Nilai tukar rupiah diperkirakan akan kembali melemah akibat tekanan dari berbagai sentimen global, terutama kebijakan perdagangan Presiden Amerika Serikat (AS) Donald Trump. Arah kebijakan suku bunga Bank Sentral AS alias The Fed juga bisa mempengaruhi pelemahan rupiah hari ini.
Analis Doo Financial Futures Lukman Leong mengatakan, isu tarif perdagangan yang ditetapkan Presiden Amerika Serikat (AS) Donald Trump masih akan berpengaruh terhadap pergerakan rupiah terhadap dolar AS. Lukman memproyeksikan rupiah akan melemah pada hari ini.
“Rupiah berpotensi kembali melemah terhadap dolar AS yang melanjutkan penguatan di tengah harapan akan meredanya kekhawatiran tarif menyusul kesepakatan Uni Eropa dan AS,” kata Lukman kepada, Selasa (29/7).
Ia menjelaskan, investor juga saat ini menaruh harapan besar pada perundingan antara Cina dan AS. Di sisi lain, muncul ekspektasi bahwa The Fed akan mempertahankan suku bunga pada pertemuan FOMC Kamis (31/7).

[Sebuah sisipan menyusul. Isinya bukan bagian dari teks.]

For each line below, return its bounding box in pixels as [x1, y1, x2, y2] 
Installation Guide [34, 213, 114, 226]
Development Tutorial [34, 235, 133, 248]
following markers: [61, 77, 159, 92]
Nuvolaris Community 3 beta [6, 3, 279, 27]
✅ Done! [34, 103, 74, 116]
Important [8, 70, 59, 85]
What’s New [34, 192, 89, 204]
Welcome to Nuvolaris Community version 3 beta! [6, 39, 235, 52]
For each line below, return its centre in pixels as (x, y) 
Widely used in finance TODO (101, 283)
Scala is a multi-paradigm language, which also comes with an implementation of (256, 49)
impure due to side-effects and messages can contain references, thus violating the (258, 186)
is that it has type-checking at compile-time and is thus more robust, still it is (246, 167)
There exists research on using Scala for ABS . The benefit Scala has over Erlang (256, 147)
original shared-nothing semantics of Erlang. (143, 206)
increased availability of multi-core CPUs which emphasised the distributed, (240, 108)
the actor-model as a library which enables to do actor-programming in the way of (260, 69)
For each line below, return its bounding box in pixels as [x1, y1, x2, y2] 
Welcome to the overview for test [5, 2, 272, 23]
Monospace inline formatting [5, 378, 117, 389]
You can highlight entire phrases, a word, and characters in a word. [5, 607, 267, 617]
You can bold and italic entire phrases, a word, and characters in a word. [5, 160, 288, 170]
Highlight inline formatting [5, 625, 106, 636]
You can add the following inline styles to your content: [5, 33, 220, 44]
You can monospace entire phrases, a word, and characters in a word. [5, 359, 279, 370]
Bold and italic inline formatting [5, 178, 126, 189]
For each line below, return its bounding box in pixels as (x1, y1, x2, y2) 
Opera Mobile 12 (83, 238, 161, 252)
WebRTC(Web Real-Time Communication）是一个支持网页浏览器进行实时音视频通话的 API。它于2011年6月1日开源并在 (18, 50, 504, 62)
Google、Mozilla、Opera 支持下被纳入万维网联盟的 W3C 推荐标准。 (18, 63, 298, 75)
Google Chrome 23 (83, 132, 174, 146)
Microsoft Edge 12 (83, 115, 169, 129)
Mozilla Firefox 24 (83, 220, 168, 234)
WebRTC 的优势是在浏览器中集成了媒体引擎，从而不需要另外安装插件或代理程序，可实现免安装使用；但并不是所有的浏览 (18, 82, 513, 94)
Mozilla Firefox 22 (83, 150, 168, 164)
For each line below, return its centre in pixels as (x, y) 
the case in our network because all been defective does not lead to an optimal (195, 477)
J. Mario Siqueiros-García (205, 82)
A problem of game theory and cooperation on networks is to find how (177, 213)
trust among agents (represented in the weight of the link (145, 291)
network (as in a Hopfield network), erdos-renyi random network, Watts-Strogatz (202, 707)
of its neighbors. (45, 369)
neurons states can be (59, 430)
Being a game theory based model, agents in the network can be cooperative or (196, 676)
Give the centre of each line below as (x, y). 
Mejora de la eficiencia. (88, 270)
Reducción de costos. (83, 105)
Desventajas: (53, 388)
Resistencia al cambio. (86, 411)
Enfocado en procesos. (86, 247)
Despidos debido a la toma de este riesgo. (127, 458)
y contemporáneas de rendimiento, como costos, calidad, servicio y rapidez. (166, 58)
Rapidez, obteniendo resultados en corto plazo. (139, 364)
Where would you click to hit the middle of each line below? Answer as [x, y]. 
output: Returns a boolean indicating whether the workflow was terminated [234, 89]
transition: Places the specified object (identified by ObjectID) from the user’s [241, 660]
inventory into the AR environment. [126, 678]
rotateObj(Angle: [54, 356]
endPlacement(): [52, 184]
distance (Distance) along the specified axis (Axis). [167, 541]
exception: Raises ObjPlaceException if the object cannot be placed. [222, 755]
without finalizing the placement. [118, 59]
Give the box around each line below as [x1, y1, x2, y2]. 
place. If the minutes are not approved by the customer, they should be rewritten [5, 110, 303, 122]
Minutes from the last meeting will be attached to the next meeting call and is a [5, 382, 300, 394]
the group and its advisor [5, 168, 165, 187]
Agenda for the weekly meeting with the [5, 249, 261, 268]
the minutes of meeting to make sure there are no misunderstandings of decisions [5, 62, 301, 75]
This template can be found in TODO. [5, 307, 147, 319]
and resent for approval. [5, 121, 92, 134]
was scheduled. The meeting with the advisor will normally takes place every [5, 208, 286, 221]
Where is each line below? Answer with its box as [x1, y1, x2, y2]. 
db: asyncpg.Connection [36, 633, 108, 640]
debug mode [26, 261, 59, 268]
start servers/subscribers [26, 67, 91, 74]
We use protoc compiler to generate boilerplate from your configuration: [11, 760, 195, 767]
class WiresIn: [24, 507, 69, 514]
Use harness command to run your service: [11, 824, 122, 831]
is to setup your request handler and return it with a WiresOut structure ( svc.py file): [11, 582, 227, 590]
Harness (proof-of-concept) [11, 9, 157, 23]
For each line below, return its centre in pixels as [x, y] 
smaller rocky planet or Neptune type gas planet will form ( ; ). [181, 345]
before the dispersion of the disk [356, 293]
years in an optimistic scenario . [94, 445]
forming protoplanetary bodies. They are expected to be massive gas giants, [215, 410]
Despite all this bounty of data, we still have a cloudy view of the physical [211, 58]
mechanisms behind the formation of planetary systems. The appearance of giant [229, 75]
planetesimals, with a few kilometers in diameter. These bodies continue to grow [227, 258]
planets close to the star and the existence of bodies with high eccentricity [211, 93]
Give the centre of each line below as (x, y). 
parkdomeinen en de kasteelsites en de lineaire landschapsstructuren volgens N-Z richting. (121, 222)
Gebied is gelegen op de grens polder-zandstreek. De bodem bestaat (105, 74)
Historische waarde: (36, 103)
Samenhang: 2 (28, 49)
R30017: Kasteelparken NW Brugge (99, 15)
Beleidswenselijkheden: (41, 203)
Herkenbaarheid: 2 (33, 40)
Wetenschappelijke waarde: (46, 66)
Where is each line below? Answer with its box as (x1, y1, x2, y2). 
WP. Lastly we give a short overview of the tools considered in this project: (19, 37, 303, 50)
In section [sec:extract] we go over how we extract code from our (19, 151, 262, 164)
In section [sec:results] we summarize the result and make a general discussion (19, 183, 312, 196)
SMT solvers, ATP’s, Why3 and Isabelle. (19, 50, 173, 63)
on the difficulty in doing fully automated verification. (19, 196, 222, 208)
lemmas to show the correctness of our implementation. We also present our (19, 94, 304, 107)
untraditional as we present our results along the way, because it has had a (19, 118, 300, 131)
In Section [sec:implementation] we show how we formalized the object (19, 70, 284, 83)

“Rupiah diproyeksikan akan berada pada level Rp 16.300 per dolar AS hingga Rp 16.450 per dolar AS,” ujar Lukman.
Berdasarkan data Bloomberg pagi ini, rupiah dibuka melemah pada level Rp 16.382 per dolar AS. Level ini turun 19 poin atau 0,12% dari penutupan sebelumnya.
Sementara itu, Kepala Ekonom Bank Permata Josua Pardede juga melihat peluang rupiah akan melemah. “Hari ini, rupiah diperkirakan akan bergerak dalam kisaran Rp 16.325 per dolar AS hingga Rp 16.450 per dolar AS,” kata Josua.
Josua mengatakan, rupiah bergerak melemah pada perdagangan Senin (28/7) setelah dibuka menguat. Namun, penguatan rupiah berbalik arah karena investor mengantisipasi hasil pertemuan The Fed dan menunggu kesepakatan perdagangan lainnya dari AS sebelum batas waktu pada 1 Agustus 2025.
Josua mengatakan, saat ini investor mengantisipasi kesepakatan perdagangan antara AS dan mitra utamanya lainnya. Terutama perpanjangan perjanjian tarif AS dan Cina. Investor juga menunggu hasil pertemuan FOMC pada 29-30 Juli 2025 untuk mendapatkan arahan yang lebih jelas.
“Khususnya tentang kebijakan moneter Bank Sentral AS ke depannya,” ujar Josua.